I need to explain how ‘fitness’ can be assessed.

A wrong key will produce poor plaintext like “qstxindujsolzltdsfwh”. The quality of this plaintext can be judged by looking at each four-letter group (tetragraph) and giving it a score dependant on its frequency in English text. Such frequencies can be determined by looking through a number of books. On this basis, ‘qstx’ gets a score of zero because it is never found. ‘stxi’ scores 3, ‘txin’ 2, 'xind' 4, 'indu' 11 and all the rest zero. The whole of this plaintext scores 20. In comparison, the first 20 letters of this current sentence score 218. You can see that tetragraph scoring clearly differentiates between the quality, or fitness, of these two plaintexts.

In actual fact, the frequencies used are log frequencies. Using the logs reduces the impact of very frequent tetragraphs, like the-, that, -ing, -ion and so on which otherwise have too great an effect on the score.

Hillclimbing

2012-07-16T12:25:51+00:00

A change to the random search procedure, first developed 50 years ago, produces a useful algorithm called hillclimbing, which can solve simple ciphers.

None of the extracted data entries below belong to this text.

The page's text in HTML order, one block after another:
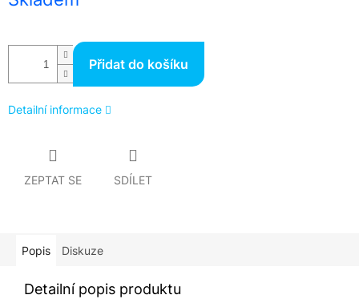
Přidat do košíku
Detailní informace
ZEPTAT SE SDÍLET
Popis Diskuze
Detailní popis produktu

In this method a random key is generated and its fitness is determined. Some change is made to the key and if that causes an improvement in fitness, the changed key replaces the original – otherwise the original is kept. The change cycle is repeated, until no more improvements in fitness are possible. Then a new random key is created. This algorithm can be summarised as:

1. make a key at random & determine fitness. Call it the ‘parent’;
2. make some change to the parent to produce a ‘child’ key,
and measure its fitness;
3. if the child is fitter than the parent, make the child
the new parent & dispense with the old;
4. go back to (2), unless no improvements in the last 1000
changes in which case go back to (1)

As an example, hillclimbing rapidly solves Cryptarithm puzzles such as the one below:

ABHORE + CHAINS = OIBANAC. ABHORE - CHAINS = OAOINO

where each of the letters stands for a different integer from zero to 9. The hillclimber makes a key at random and assesses the two differences:

difference 1 = (ABHORE + CHAINS) - OIBANAC

difference 2 = (ABHORE - CHAINS) - OAOINO

If the key is correct both differences will be zero. The sum of the absolute variations from zero is a measure of the 'goodness' of the key -- the smaller the variation the better is the key.

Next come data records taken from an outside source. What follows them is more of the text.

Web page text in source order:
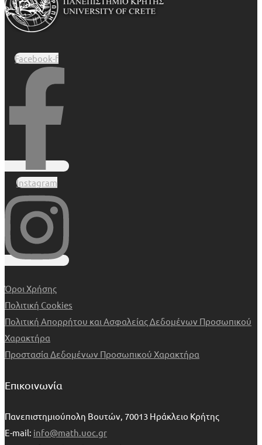
Facebook-f
Instagram
Όροι Χρήσης
Πολιτική Cookies
Πολιτική Απορρήτου και Ασφαλείας Δεδομένων Προσωπικού
Χαρακτήρα
Προστασία Δεδομένων Προσωπικού Χαρακτήρα
Επικοινωνία
Πανεπιστημιούπολη Βουτών, 70013 Ηράκλειο Κρήτης
E-mail: info@math.uoc.gr

Changes are made to the key by swapping and a change is kept if it is for the better. Very quickly the hillclimber converges on the correct key. You can try this out in the example program here. The program is designed for equations of the type shown above, to any base.

The limiting feature of hillclimbing is that it can get stuck short of the solution at a position where no further improvements are possible. In the jargon, it reaches a local maximum. The situation is easy to see if you liken the hillclimbing algorithm to climbing Mount Everest. You start in the plain and must follow the hillclimbing rule to move upwards, choosing direction at random. Now you may be lucky and follow a route direct to the summit. But you also may find yourself climbing to the top of one of the foothills, where you can go no higher and will be marooned. That is the local maximum.

As ciphers become more difficult to solve, due to greater complexity, the hillclimber takes longer and longer to solve until it takes so long that its use becomes impractical. A better mousetrap is needed.

Simulated Annealing

2012-07-17T05:32:40+00:00

A way forward was found in the mid-1980’s in the form of the Simulated Annealing algorithm. This accepts a less-fit key every so often, equivalent to taking a downward step that leads away from being marooned on a local maximum. How to determine when to accept the worse key?

The SA algorithm follows three rules, which intuitively seem reasonable:

(1) only accept a worse key occasionally;
(2) greatly improve the chances of accepting if the child is close to
the parent;
(3) be less likely to accept as the parent improves, because the
parent is then more likely to be correct.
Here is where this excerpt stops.